• **WORK ORDER**
Of the lines in the material below, print only those from the one containing "Tour w/ EMF //" to the one containing "game testing", ends included, exactly as written and without pictures.

___

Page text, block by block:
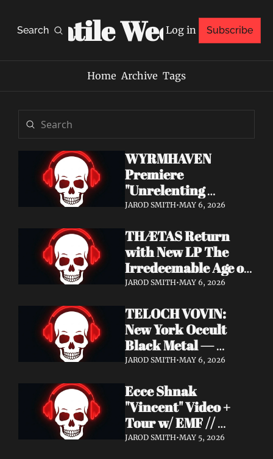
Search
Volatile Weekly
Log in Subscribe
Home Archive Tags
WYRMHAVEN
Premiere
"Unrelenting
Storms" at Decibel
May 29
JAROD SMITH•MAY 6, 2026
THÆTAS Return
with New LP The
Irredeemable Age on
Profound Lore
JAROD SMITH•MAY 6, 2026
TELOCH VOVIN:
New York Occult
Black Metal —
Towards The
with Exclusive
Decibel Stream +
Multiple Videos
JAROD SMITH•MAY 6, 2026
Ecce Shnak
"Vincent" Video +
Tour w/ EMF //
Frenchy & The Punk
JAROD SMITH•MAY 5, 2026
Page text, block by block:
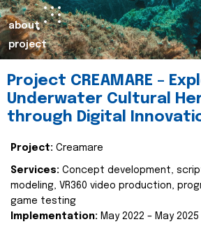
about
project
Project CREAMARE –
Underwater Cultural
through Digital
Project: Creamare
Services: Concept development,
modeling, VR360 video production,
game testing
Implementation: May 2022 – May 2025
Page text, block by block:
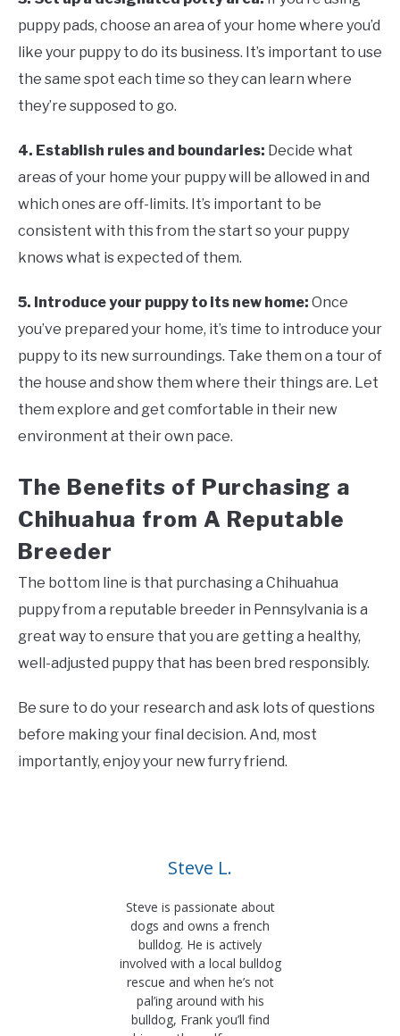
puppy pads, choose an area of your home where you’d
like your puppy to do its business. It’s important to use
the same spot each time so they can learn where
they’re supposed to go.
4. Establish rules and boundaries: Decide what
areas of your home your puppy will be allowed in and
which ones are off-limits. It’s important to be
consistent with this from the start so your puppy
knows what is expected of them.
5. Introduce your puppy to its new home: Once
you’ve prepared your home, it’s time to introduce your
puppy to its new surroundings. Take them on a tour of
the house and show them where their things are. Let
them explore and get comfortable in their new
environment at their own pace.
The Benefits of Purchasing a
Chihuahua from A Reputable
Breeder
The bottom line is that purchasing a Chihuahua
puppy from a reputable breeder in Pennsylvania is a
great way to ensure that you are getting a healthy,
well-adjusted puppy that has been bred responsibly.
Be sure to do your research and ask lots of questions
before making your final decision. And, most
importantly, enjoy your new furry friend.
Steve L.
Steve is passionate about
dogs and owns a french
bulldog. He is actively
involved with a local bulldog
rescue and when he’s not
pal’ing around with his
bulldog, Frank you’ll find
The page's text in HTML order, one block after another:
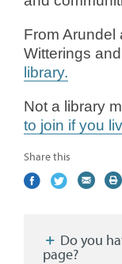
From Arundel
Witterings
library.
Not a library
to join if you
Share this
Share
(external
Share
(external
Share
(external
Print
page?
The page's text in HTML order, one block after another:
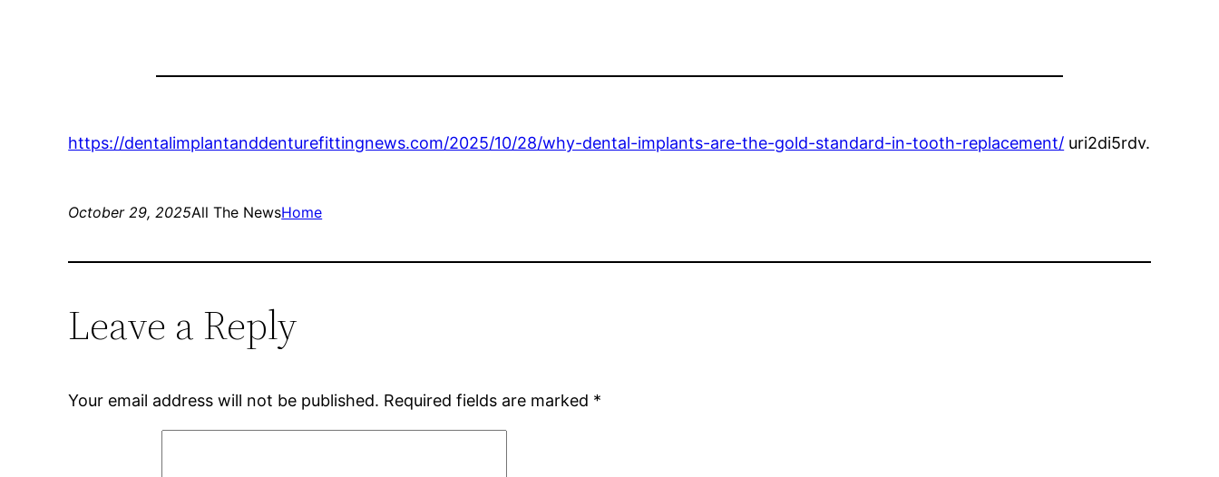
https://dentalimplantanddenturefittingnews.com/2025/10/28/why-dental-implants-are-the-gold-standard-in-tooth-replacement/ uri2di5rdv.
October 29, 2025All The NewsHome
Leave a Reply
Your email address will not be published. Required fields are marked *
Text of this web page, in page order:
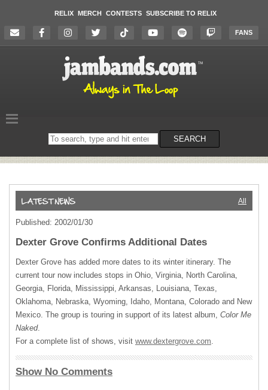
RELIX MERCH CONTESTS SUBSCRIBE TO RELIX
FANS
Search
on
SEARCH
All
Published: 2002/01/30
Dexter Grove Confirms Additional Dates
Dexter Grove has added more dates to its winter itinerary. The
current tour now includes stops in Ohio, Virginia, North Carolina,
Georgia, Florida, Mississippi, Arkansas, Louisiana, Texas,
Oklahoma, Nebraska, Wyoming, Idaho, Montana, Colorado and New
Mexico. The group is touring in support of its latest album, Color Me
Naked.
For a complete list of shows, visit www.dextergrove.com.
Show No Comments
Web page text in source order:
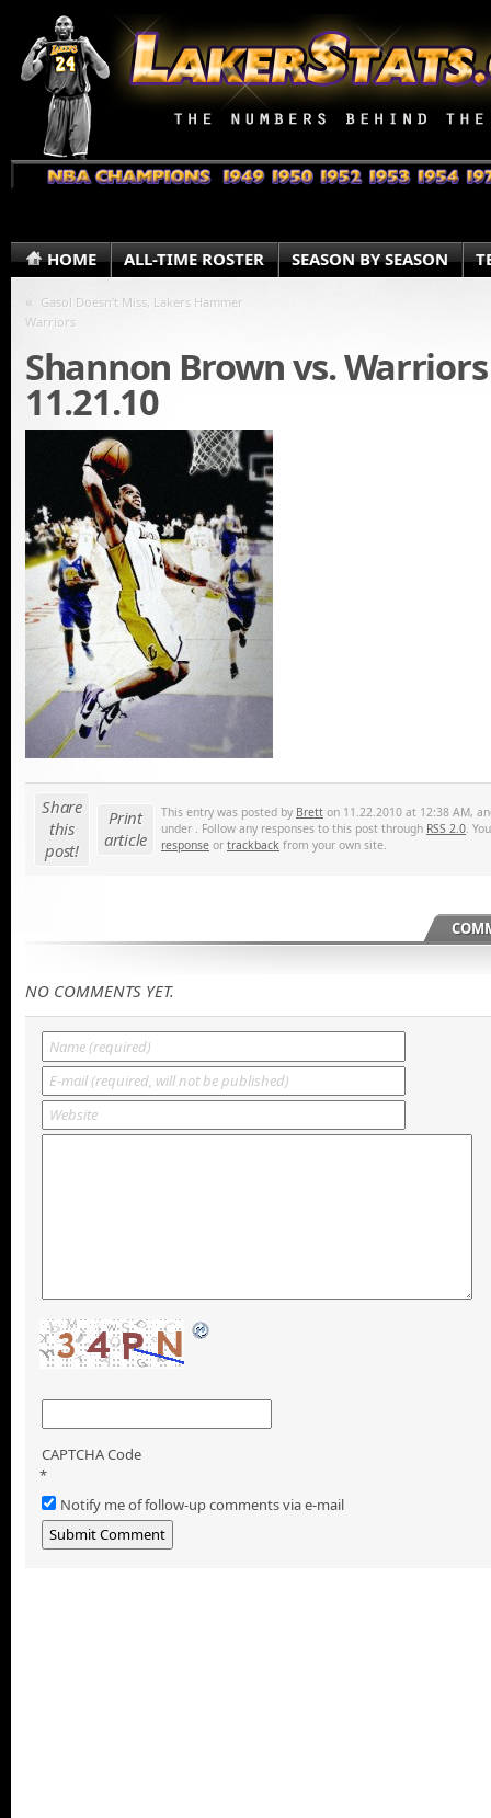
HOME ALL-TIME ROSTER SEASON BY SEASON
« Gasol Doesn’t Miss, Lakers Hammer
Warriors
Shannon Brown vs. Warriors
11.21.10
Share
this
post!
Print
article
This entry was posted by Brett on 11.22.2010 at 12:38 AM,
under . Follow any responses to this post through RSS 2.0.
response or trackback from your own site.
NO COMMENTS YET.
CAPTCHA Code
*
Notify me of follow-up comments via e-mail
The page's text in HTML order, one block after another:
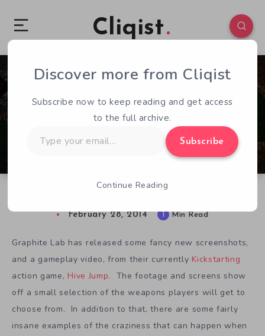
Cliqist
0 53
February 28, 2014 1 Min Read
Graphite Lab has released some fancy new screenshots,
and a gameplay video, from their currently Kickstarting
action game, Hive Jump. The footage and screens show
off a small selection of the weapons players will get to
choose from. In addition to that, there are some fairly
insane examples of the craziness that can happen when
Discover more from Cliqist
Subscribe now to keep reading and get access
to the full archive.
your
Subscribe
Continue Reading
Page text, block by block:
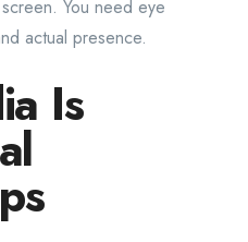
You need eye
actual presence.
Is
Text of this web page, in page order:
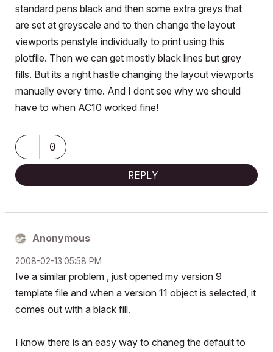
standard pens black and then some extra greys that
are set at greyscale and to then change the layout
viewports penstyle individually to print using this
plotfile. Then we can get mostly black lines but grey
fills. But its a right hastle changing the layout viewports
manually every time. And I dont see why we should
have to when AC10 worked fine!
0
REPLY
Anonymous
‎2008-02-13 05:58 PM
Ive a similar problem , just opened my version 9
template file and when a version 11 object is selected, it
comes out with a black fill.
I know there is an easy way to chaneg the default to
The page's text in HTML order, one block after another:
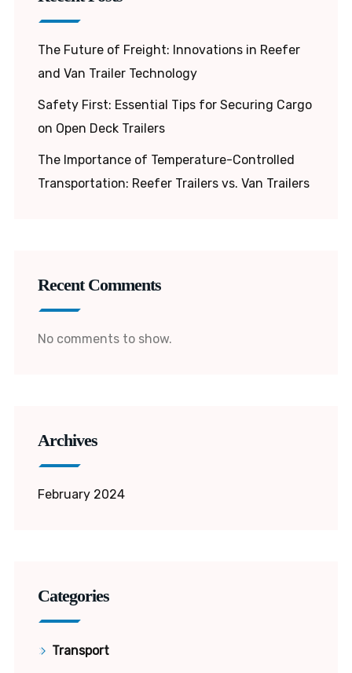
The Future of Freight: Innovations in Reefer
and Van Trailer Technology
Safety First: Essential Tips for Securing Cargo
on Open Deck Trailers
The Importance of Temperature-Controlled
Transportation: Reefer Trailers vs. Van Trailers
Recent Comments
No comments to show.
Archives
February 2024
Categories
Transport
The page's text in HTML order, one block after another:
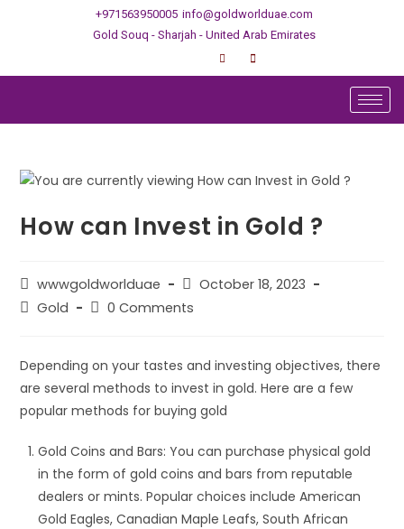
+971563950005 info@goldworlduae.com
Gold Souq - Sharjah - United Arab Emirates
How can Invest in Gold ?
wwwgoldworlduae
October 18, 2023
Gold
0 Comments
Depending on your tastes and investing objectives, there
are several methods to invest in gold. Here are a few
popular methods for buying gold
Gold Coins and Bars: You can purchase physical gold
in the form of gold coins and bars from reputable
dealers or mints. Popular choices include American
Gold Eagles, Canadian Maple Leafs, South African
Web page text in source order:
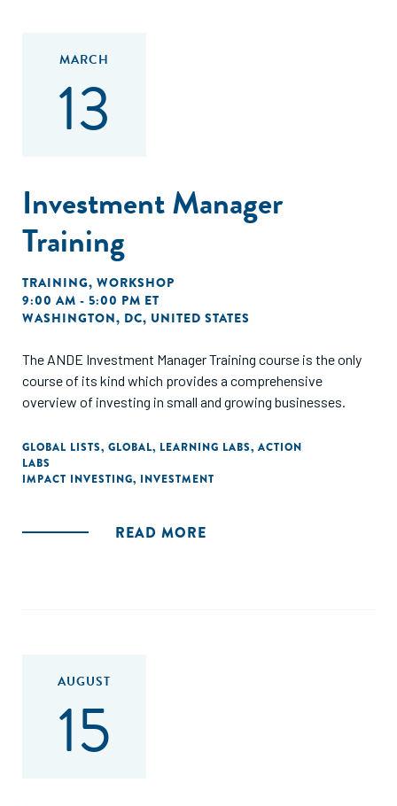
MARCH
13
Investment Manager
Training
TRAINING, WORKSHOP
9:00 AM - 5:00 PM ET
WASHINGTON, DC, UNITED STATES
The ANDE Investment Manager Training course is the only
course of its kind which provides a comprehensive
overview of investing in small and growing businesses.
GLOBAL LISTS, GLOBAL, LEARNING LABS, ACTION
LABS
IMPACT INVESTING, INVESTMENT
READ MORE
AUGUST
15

___

• **SOLUTION TO THIS EXERCISE**
Tour w/ EMF //
Frenchy & The Punk
JAROD SMITH•MAY 5, 2026
Page text, block by block:
about
project
Project CREAMARE –
Underwater Cultural
through Digital
Project: Creamare
Services: Concept development,
modeling, VR360 video production,
game testing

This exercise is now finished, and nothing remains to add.